Wood's first letter to Winnebago clearly alleges that Camping World's repairs were taking an unacceptable amount of time. Thus, it provides a basis from which a reasonable jury could find that Wood provided Winnebago with sufficient notice that Camping World's repairs were "inadequate" within the Warranty's meaning of that term. A reasonable jury could likewise find that Wood's second letter provided Winnebago with an opportunity to cure this inadequacy. Because the second letter reiterates Wood's position that the repairs were taking too long and asks Winnebago to take direct action, it was error to find that Wood's non-compliance barred his claims.

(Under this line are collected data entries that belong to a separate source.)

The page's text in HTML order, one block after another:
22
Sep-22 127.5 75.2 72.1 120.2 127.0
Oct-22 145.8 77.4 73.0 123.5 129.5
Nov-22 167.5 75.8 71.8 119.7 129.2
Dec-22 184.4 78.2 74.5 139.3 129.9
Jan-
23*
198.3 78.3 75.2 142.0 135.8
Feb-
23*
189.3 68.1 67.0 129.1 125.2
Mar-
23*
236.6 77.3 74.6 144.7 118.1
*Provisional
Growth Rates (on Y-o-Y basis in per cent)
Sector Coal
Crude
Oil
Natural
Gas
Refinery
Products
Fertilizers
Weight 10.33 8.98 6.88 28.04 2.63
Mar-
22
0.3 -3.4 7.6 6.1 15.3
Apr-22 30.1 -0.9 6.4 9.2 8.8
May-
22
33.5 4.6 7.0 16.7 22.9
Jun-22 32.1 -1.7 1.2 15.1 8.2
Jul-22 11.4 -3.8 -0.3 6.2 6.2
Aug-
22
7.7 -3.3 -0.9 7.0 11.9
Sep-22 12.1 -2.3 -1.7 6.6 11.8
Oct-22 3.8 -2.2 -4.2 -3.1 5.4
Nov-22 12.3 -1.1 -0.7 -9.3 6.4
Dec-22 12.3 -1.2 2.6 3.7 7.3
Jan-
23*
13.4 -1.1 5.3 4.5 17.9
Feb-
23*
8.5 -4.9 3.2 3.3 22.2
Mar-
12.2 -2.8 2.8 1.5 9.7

Nevertheless, because "we may affirm a district court's judgment on any ground supported by the record, whether or not the decision of the district court relied on the same grounds or reasoning we adopt," Atel Fin. Corp. v. Quaker Coal Co., 321 F.3d 924, 926 (9th Cir. 2003), we do so here. Even if Wood complied with the Warranty's pre-conditions to litigation by providing Winnebago with notice and an opportunity to cure Camping World's unreasonable delays, he has not established that Winnebago had any legal obligation to ensure that Camping World's repairs were finished within a reasonable amount of time: neither the Warranty's text nor Nevada agency law create such an obligation.
The Warranty includes one express guarantee: Winnebago promises to repair and replace covered parts at no cost to its customers. In the Warranty, Winnebago makes no representations about how warranted repairs will be completed; it merely states that Winnebago will pay for them including parts and labor. Furthermore, the Warranty reflects a clear intention to separate...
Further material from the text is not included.